苏窈接过荞麦粉碗。枯瘦的手指悬于碗口,并未直接搅拌,只是极其缓慢地、如同梳理琴弦般在粉堆上方勾勒着玄奥轨迹。指尖暗金翠绿的光晕微弱流转,这一次,引动的不是星辉,而是净莲幼苗散发的、涤荡尘嚣的纯净生机,以及新生地脉那温润包容的厚重之力。
“莲心清韵,地脉厚德,融于荞骨。”她低语。
光晕没入,荞麦粉的微褐色泽似乎更加深沉内敛了一分,散发出一种独特的、混合着谷物醇厚与大地生机的气息。

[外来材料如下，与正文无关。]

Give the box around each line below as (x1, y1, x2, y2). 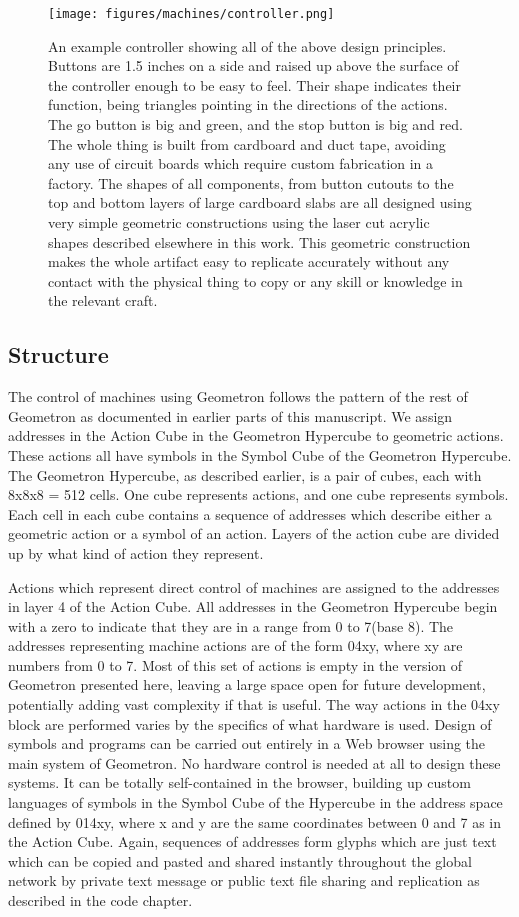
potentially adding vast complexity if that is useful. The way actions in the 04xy (8, 694, 500, 715)
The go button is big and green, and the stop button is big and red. (48, 114, 463, 135)
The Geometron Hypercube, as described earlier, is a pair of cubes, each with (8, 464, 482, 485)
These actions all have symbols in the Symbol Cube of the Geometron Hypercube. (8, 444, 512, 465)
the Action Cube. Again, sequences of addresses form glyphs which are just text (8, 831, 497, 852)
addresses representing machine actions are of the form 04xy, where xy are (8, 635, 463, 656)
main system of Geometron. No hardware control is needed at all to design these (8, 752, 501, 773)
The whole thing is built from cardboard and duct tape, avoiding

接着,她端起那碗净莲晨露。露水澄澈,映着她澄澈的眼底。她双手捧碗,置于心口,意念沉入露水深处,引动着净莲本源那涤荡神魂的纯净之力与晨露蕴含的勃发生机。两种力量在碗中无声交融,水面泛起极其微弱的乳白光晕。
“莲魄露魂,需以心念合其真。”她睁开眼,将调和了莲魄露魂的净水,极其缓慢、如同天女散花般,极其均匀地洒入荞麦粉中。
水流融入,荞麦粉瞬间变得湿润。苏窈拿起一根新的竹筷,动作轻柔得如同抚摸初生的婴孩,以筷尖极其缓慢、极其均匀地搅动着湿润的粉团。每一次搅动,都仿佛在梳理着无形的丝线,将融入荞麦粉的莲韵地德,与调和了莲魄露魂的净水,一丝丝、一缕缕地完美交融。

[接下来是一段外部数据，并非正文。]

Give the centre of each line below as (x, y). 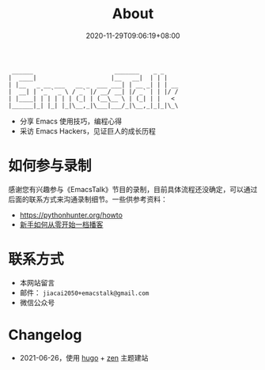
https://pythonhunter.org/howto (71, 215)
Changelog (45, 335)
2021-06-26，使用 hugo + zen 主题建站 (84, 357)
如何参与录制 (50, 166)
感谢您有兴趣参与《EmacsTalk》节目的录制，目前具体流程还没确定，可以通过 (133, 189)
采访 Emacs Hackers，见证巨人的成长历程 (88, 130)
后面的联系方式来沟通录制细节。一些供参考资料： (88, 199)
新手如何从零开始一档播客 (61, 224)
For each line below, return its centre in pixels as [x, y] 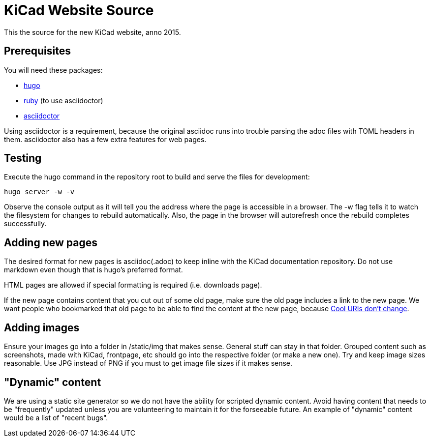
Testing [23, 158]
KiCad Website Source [79, 10]
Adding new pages [51, 242]
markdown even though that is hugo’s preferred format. [93, 270]
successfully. [25, 224]
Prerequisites [37, 51]
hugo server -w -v [39, 192]
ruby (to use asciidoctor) [63, 100]

渐渐地,碗中形成了一团颜色微褐、质地柔韧、散发着纯净清新与大地醇厚气息的面团。面团表面光滑,内里仿佛蕴含着莲池清波与无垠沃土。
苏窈停下动作。她取过荆钗递来的那碟温润草木灰烬,捻起一小撮,如同最吝啬的匠人撒下点睛之笔,极其均匀、极其轻柔地……洒在面团光滑的表面!灰烬落下,瞬间被面团温润的气息吸纳,只留下无数个极其微小的、颜色稍深的灰点,如同夜幕初临时稀疏的星子。
“天火余烬,锁清辉于凡形。”
最后,她将这块融合了莲韵地德、封存了清辉的面团,极其郑重地置于粗陶沙盘之中,与那八块星尘麦饼胚并排。沙盘的温润细沙,无声地承托着这九份蕴含不同天地至理的“胚”。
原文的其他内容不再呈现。